Но как же тогда объяснить те порывы нежности и желания, которые она испытывала к Лаврову? Внешне он был довольно хорош, но в остальном проигрывал маленькому чудовищу по имени Агафон. Глория чувствовала разницу и ничего не могла с собой поделать. Ее одолевала извечная тоска по идеалу, который недостижим.
«Жизнь проходит, а с того света не возвращаются, – твердила она себе. – Почему бы мне не ответить Лаврову взаимностью? Разве он не доказал свое постоянство и преданность?»
И все же она не решалась сказать ни «да», ни «нет»…
Глава 4
Москва
Как и следовало ожидать, в мастерской загадочного Артынова ничего уличающего хозяина в сношениях с нечистой силой, обнаружить не удалось. Те же стеллажи, драпировки, подрамники, те же недописанные холсты, эскизы, мольберты, палитры, краски, кисти… правда, новее, чем у Рафика, приличнее. В углу приткнулся старый клеенчатый диван с деревянной спинкой. Тот же запах пыли и дерева, приправленный женскими духами. Чувствовалось, что позируют хозяину мастерской в основном женщины. Это же было видно и по эскизам, которые покрывали стены.
Лавров постоял, оглядываясь по сторонам, потом подозвал замершего у двери Грачева.
– Заметил что-нибудь подозрительное?
– Нет, – помотал тот рыжими кудряшками.
– Никакой бесовской атрибутики, никаких знаков дьявола. Что скажешь?
– Так… а какие они, знаки? – растерялся Рафик. – Я в этом не силен.
Лавров выразительно потянул носом, с усмешкой глядя на бывшего одноклассника.
– Серой не пахнет. Исключительно пылью…
– …и духами! – подхватил тот.
– Что будем делать? Устроим обыск?
– Не знаю, – заколебался художник. Рыться в чужих вещах было неловко. Колебания, смешанные со стыдом, отразились на его смущенном личике.
– А чего мы сюда залезли? – вспылил Лавров. – Я на полдороге останавливаться не привык.
Под напряженным взглядом Рафика он начал перебирать коробки на стеллажах, заглядывать в выдвижные ящики обшарпанного бюро, доставленного сюда из какой-то еще довоенной конторы.
– Что мы ищем, Рома? – жалобно спросил художник, вытягивая шею, но не осмеливаясь приблизиться.
– Черта с рогами!
Покончив с бесполезными поисками того-не-знаю-чего, Лавров в раздражении плюхнулся на стул. Отовсюду на него с холстов и бумажных эскизов смотрели молодые красивые женщины – брюнетки, блондинки и рыжие, одетые и обнаженные, с затаенными улыбками на устах. Артынов мастерски изображал чувственный, полуприкрытый ресницами взгляд, который, казалось, неотрывно сопровождал зрителя, куда бы тот ни перемещался.
– Они как будто следят за нами, – заявил начальник охраны.
– Не многие живописцы обладают даром передать на картине живой взгляд. Но Семе это всегда удавалось. Единственное, что оживало под его кистью, были глаза.
Лавров встал и принялся более внимательно изучать написанные акварелью и маслом женские лица. Некоторые из них повторялись в разных ракурсах, в разной цветовой гамме.
– Ты можешь отличить его прежние работы от нынешних? – обратился он к Рафику.
– Легко, – откликнулся тот и подошел поближе. – Раньше мазок Артынова был робким и слишком аккуратным, краски усердно подбирались и смешивались, но не производили должного эффекта. Сравни! Вот и вот…
Он указал на повторяющееся лицо юной красавицы с тонкими чертами и копной смоляных волос. Лавров одобрительно хмыкнул. Девушка выглядела потрясающе, хотя и бледновато.
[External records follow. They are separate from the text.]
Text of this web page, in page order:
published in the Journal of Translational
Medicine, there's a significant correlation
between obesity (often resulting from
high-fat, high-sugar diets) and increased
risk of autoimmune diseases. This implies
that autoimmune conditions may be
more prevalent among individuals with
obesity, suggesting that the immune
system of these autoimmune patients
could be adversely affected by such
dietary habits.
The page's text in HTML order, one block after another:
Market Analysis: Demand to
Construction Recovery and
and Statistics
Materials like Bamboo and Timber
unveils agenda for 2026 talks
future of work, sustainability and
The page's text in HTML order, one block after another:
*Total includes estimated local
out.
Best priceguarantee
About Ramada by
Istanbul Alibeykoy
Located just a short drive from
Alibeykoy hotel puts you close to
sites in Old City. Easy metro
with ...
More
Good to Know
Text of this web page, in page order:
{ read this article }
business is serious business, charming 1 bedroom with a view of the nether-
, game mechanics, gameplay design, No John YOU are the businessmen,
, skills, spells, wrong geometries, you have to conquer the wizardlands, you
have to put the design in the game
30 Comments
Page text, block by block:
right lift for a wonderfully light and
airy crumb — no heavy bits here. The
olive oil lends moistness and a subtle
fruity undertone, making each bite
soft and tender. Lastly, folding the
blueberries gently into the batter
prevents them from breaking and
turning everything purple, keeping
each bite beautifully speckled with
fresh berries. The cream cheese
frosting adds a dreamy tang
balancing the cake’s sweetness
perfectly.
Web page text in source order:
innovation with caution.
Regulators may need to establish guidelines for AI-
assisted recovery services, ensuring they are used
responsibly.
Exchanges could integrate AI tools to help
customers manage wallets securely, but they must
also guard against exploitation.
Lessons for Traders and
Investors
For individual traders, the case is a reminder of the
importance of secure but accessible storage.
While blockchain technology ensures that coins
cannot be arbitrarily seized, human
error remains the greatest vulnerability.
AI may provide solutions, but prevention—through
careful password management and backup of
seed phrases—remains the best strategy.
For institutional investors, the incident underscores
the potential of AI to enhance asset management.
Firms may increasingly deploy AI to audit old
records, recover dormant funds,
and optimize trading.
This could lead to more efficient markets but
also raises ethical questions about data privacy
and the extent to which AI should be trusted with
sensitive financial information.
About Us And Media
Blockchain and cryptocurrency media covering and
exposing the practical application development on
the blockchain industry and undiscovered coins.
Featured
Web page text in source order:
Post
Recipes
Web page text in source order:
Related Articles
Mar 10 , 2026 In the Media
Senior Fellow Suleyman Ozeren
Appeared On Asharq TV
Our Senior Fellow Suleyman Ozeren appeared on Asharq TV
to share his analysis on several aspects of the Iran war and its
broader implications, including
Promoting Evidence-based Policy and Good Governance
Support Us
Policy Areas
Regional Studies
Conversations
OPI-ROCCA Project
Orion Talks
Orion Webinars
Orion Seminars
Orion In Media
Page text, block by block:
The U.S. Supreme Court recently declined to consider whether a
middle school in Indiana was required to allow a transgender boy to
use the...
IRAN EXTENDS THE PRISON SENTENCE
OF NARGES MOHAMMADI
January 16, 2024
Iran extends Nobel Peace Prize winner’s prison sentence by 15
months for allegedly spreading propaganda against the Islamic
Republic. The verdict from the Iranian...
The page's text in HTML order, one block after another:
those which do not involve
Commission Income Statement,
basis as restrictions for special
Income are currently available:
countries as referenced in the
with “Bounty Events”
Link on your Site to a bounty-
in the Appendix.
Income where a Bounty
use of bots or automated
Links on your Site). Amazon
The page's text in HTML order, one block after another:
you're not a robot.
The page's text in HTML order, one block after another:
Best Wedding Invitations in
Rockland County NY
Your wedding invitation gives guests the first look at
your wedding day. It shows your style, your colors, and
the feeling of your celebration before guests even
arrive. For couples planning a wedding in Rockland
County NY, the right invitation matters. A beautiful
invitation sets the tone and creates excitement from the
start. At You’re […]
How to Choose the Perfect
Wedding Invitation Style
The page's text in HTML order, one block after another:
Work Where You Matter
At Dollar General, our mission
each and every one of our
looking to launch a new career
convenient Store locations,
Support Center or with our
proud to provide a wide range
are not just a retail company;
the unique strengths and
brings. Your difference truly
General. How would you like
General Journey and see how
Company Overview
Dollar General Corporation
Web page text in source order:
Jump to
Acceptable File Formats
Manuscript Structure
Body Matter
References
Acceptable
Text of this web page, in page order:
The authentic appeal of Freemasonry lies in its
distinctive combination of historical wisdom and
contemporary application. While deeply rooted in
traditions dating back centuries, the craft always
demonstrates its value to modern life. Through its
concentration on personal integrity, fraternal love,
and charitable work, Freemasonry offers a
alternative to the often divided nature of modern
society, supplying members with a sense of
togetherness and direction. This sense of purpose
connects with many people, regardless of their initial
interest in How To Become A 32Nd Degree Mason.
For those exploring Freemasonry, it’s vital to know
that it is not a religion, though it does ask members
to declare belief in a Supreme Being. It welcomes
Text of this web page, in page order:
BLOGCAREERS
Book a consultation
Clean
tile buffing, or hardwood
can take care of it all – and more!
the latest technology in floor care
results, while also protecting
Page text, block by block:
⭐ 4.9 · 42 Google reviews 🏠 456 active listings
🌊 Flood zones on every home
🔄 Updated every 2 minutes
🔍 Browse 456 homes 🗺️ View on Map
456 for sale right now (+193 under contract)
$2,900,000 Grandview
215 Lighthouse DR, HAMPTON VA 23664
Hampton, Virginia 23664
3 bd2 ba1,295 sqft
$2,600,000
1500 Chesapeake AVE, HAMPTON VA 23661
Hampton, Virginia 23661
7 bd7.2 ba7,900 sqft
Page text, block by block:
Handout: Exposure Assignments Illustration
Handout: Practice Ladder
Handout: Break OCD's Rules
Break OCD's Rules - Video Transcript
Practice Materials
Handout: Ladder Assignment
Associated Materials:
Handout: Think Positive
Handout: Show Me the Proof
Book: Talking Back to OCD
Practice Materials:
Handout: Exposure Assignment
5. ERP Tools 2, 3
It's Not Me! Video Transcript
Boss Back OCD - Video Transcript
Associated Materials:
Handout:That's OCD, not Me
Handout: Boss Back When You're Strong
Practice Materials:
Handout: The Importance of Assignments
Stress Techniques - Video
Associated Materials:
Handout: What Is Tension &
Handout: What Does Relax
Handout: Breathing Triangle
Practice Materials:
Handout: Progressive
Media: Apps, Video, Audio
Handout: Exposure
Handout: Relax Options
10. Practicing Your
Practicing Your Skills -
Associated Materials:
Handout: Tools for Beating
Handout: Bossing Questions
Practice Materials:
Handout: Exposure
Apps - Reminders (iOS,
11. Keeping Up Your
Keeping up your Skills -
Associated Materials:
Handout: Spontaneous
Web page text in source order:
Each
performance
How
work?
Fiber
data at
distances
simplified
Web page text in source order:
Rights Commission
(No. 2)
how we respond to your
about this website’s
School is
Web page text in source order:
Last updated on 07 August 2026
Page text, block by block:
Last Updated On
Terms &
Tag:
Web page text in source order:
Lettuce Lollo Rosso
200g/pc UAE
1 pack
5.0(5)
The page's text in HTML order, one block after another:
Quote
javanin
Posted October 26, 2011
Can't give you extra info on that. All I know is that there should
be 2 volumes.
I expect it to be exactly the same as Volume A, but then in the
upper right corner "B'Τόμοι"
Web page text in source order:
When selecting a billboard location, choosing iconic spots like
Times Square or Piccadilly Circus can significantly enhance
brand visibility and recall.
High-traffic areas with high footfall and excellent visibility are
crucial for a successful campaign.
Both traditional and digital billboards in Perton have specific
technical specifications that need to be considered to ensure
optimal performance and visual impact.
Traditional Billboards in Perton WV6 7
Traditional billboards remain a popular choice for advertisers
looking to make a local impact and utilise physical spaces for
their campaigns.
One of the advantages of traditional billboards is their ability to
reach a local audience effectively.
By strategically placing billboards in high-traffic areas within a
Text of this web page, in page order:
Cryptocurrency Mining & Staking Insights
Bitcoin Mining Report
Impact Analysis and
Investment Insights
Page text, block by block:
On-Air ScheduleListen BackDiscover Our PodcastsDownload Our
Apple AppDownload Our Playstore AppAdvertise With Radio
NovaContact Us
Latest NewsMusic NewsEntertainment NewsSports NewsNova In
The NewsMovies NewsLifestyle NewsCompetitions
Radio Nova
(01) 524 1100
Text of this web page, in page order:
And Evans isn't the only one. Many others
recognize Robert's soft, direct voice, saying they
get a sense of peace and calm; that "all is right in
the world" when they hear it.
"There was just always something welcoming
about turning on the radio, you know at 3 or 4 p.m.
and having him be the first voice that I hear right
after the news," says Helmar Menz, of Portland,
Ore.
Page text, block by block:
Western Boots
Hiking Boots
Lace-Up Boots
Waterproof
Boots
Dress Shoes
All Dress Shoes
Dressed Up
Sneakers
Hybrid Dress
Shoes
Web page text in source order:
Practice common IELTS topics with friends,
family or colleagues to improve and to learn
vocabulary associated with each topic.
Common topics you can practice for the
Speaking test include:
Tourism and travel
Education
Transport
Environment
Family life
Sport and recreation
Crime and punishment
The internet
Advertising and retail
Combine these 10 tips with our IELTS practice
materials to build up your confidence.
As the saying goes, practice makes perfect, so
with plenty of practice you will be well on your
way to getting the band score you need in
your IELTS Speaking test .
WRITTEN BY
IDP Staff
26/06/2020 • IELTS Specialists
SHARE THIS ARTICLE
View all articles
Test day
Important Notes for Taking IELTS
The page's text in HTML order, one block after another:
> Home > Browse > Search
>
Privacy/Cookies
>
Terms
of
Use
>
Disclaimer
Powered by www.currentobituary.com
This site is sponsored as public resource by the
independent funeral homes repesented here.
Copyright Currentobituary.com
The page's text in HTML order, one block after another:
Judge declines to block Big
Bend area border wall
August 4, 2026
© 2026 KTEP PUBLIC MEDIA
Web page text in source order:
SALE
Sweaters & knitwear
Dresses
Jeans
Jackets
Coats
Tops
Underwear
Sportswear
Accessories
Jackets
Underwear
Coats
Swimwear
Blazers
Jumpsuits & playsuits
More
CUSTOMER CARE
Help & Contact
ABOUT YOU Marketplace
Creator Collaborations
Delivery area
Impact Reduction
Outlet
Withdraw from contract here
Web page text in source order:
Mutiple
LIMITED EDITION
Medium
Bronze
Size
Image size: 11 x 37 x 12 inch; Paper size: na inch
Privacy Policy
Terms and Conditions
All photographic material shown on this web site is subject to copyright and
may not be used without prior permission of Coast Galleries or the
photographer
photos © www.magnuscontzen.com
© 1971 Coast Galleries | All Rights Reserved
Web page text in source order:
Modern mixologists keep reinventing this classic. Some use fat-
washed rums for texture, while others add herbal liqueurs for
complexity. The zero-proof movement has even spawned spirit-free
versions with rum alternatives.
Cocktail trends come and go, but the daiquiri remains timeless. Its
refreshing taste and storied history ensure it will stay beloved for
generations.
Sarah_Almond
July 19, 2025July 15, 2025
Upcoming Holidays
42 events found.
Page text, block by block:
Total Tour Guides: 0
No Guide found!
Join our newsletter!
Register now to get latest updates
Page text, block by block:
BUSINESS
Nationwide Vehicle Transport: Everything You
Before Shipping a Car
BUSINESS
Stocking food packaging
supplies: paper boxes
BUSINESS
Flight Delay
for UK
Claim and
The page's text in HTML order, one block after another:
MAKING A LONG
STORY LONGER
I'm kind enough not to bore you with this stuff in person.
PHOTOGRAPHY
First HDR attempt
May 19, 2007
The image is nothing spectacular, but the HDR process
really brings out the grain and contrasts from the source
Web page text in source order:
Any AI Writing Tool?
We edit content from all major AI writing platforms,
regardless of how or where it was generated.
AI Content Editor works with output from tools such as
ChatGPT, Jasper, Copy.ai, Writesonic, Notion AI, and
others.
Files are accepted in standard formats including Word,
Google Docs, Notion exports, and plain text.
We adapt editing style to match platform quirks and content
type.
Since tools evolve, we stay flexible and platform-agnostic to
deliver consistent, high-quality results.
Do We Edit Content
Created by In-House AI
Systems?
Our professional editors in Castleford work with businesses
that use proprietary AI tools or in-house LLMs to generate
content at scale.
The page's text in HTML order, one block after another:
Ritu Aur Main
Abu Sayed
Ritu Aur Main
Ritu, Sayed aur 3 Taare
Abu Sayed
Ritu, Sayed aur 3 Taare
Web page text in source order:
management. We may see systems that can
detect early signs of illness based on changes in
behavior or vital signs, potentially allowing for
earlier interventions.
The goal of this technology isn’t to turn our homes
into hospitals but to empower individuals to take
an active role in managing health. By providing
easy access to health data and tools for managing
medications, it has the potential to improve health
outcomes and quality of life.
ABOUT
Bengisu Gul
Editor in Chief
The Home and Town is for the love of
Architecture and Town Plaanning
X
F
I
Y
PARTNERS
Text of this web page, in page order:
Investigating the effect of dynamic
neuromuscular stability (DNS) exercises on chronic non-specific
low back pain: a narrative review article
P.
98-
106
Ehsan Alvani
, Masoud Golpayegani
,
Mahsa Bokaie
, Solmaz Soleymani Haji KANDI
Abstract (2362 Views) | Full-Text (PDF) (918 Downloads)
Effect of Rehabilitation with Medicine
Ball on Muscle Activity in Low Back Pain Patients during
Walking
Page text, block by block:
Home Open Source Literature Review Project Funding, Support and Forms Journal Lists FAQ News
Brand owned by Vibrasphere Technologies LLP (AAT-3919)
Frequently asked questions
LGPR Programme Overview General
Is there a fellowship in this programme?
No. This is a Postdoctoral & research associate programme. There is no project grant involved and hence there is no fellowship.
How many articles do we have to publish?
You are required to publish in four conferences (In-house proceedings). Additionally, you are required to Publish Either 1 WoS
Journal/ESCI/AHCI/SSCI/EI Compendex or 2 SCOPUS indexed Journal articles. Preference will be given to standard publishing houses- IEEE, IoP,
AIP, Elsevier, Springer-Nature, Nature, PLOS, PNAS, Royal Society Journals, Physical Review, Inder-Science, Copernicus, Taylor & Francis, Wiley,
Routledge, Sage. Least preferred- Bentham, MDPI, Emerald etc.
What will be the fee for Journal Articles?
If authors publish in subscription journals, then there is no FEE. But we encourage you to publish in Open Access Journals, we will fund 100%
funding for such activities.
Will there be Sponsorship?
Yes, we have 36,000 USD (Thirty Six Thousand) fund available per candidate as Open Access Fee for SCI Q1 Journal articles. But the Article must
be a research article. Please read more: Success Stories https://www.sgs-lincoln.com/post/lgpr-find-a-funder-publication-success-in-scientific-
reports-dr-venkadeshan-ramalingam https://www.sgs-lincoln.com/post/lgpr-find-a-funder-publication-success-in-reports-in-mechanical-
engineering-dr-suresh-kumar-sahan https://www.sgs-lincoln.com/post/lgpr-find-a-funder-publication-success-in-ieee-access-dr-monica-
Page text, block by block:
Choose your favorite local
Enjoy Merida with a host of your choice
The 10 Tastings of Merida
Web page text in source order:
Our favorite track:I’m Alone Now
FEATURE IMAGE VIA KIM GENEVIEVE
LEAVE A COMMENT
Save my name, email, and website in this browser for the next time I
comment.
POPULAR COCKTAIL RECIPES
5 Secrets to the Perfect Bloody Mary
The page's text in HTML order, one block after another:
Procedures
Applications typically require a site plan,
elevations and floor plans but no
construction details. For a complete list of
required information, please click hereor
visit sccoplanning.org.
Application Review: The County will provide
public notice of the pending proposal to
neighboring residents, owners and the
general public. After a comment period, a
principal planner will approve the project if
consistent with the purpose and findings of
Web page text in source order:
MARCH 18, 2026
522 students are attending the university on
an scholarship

– При этом Сема как бы подражал Врубелю, – добавил художник. – С таким-то вялым мазком! В общем, полный аут. Манера Боттичелли ему больше подходит.
Бывший опер ткнул пальцем в чернявую красотку.
– Артынов влюблен в эту натурщицу?
– Был влюблен, – кивнул Рафик. – Он много и увлеченно писал ее, но шедевра, который остался бы в веках, как видишь, создать не удалось. Потом они расстались.
– Девушка жива?
– По крайней мере я не слышал о ее смерти. Ее зовут Эмилия Ложникова.
– Значит, не все, кто позирует Артынову, обречены на гибель? – поддел художника Лавров.
– Во-первых, тенденция уже наметилась, – возразил тот. – Во-вторых, в ту пору Сема еще…
– …не якшался с сатаной? – улыбнулся товарищ.
Рафик насупился и замолчал.
– Ладно, извини.
– Сам сравни, как он писал тогда и сейчас! – горячился Грачев. – Контраст разительный. Неужели не видно?
– Я не эксперт в живописи. Что произошло после их разрыва?